- **WORK INSTRUCTION**:
Among the entries below, tally each line containing "default"; respond with the total only.

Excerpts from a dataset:
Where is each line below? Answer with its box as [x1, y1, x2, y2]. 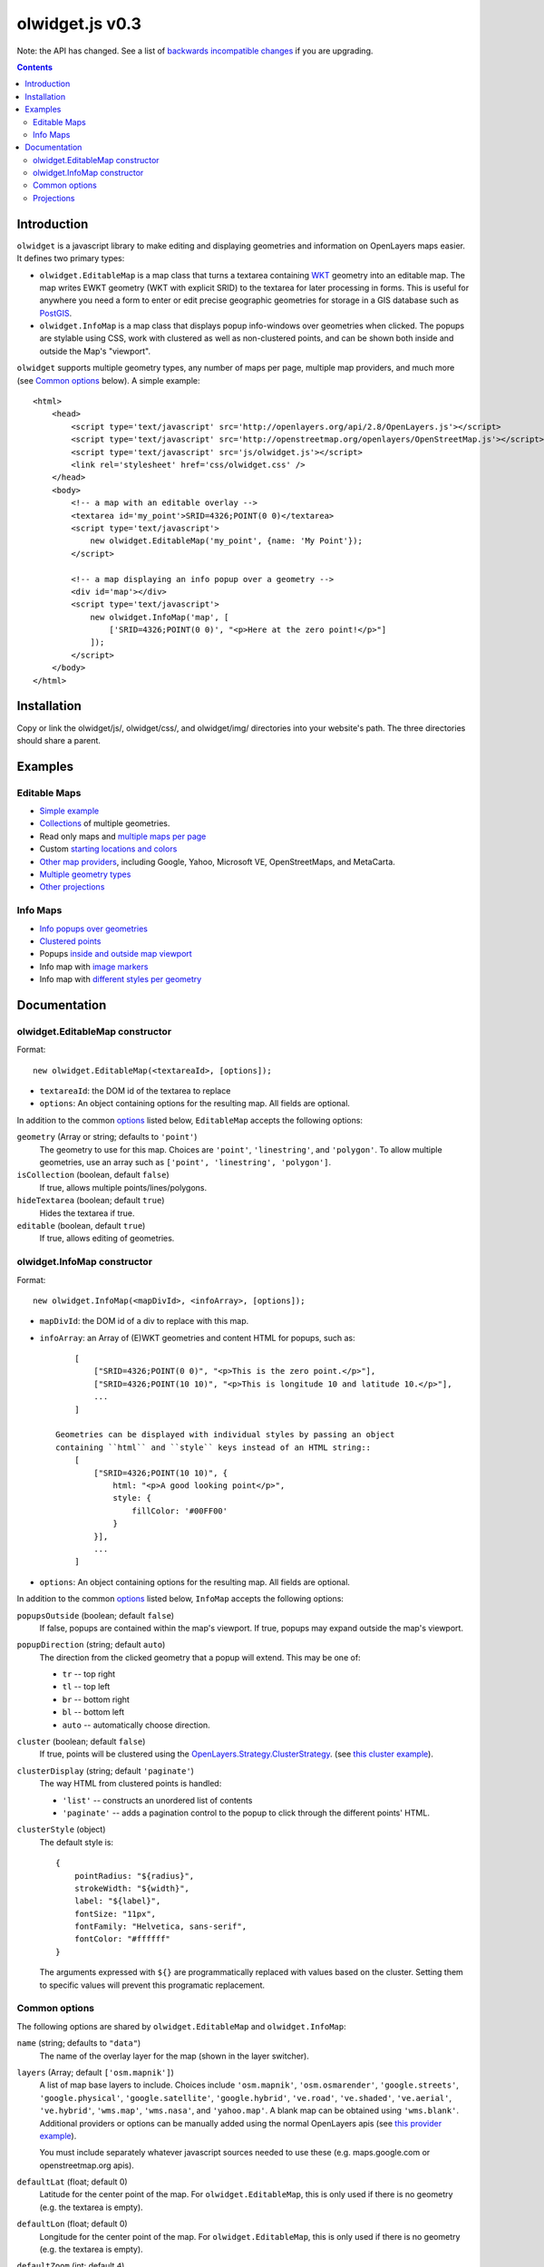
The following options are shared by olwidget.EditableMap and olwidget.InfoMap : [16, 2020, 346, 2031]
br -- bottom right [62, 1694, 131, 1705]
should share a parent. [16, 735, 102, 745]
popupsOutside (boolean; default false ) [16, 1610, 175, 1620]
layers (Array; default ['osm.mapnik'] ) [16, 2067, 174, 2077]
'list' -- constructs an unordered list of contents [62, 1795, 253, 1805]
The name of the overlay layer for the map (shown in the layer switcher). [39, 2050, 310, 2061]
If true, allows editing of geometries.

- **EXERCISE OUTPUT**:
2